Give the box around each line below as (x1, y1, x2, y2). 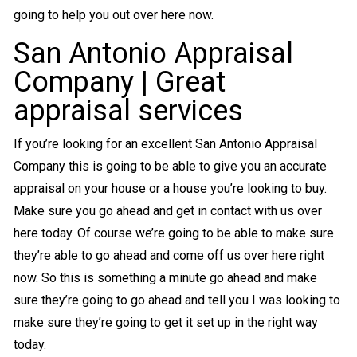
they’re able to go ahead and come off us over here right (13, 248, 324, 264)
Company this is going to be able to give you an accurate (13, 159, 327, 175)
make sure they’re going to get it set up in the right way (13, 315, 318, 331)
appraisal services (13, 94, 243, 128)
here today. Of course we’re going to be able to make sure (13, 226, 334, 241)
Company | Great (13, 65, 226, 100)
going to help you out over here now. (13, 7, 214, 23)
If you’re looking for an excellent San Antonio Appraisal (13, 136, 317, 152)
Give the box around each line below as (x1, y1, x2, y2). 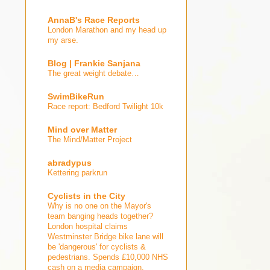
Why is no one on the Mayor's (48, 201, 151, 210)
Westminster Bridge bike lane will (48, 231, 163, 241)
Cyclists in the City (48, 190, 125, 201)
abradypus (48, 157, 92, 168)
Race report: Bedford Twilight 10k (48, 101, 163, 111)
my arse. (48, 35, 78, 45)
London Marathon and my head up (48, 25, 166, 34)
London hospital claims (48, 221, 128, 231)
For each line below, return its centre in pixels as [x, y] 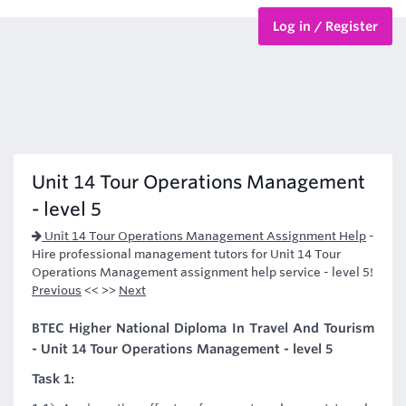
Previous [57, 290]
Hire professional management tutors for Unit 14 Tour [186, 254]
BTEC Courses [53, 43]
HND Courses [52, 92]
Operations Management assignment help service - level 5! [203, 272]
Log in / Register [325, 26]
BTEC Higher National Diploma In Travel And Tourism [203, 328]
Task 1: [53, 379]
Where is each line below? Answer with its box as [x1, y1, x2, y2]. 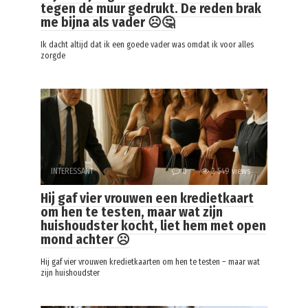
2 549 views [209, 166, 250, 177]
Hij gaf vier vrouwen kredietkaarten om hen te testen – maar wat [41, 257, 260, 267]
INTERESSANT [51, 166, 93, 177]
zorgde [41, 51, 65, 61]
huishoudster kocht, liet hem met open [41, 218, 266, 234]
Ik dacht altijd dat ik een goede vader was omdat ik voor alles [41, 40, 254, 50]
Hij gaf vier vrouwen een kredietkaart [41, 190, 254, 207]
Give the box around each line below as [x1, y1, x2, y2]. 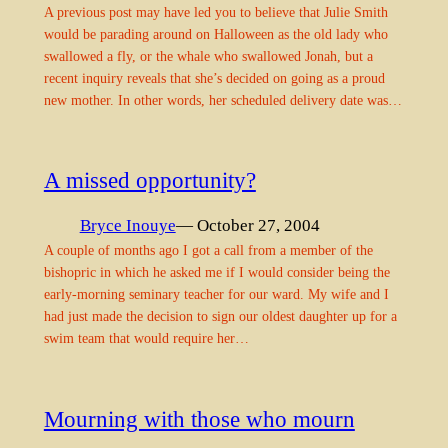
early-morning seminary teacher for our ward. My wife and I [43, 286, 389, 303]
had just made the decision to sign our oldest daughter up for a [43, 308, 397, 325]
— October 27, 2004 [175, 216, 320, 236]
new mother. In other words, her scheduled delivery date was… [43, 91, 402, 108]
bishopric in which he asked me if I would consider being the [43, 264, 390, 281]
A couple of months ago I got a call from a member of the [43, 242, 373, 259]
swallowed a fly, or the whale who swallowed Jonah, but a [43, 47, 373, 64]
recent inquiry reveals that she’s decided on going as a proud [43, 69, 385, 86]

=== YOUR TASK ===
Print each entry above verbatim, pictures left out.

=== RESULT ===
Give the box around each line below as (x1, y1, x2, y2). 
they’re able to go ahead and come off us over here right (13, 248, 324, 264)
Company this is going to be able to give you an accurate (13, 159, 327, 175)
make sure they’re going to get it set up in the right way (13, 315, 318, 331)
appraisal services (13, 94, 243, 128)
here today. Of course we’re going to be able to make sure (13, 226, 334, 241)
Company | Great (13, 65, 226, 100)
going to help you out over here now. (13, 7, 214, 23)
If you’re looking for an excellent San Antonio Appraisal (13, 136, 317, 152)
Give the box around each line below as (x1, y1, x2, y2). 
Why is no one on the Mayor's (48, 201, 151, 210)
Westminster Bridge bike lane will (48, 231, 163, 241)
Cyclists in the City (48, 190, 125, 201)
abradypus (48, 157, 92, 168)
Race report: Bedford Twilight 10k (48, 101, 163, 111)
my arse. (48, 35, 78, 45)
London Marathon and my head up (48, 25, 166, 34)
London hospital claims (48, 221, 128, 231)
For each line below, return its centre in pixels as [x, y] 
Previous [57, 290]
Hire professional management tutors for Unit 14 Tour [186, 254]
BTEC Courses [53, 43]
HND Courses [52, 92]
Operations Management assignment help service - level 5! [203, 272]
Log in / Register [325, 26]
BTEC Higher National Diploma In Travel And Tourism [203, 328]
Task 1: [53, 379]
Where is each line below? Answer with its box as [x1, y1, x2, y2]. 
2 549 views [209, 166, 250, 177]
Hij gaf vier vrouwen kredietkaarten om hen te testen – maar wat [41, 257, 260, 267]
INTERESSANT [51, 166, 93, 177]
zorgde [41, 51, 65, 61]
huishoudster kocht, liet hem met open [41, 218, 266, 234]
Ik dacht altijd dat ik een goede vader was omdat ik voor alles [41, 40, 254, 50]
Hij gaf vier vrouwen een kredietkaart [41, 190, 254, 207]
Give the box around each line below as [x1, y1, x2, y2]. 
early-morning seminary teacher for our ward. My wife and I [43, 286, 389, 303]
had just made the decision to sign our oldest daughter up for a [43, 308, 397, 325]
— October 27, 2004 [175, 216, 320, 236]
new mother. In other words, her scheduled delivery date was… [43, 91, 402, 108]
bishopric in which he asked me if I would consider being the [43, 264, 390, 281]
A couple of months ago I got a call from a member of the [43, 242, 373, 259]
swallowed a fly, or the whale who swallowed Jonah, but a [43, 47, 373, 64]
recent inquiry reveals that she’s decided on going as a proud [43, 69, 385, 86]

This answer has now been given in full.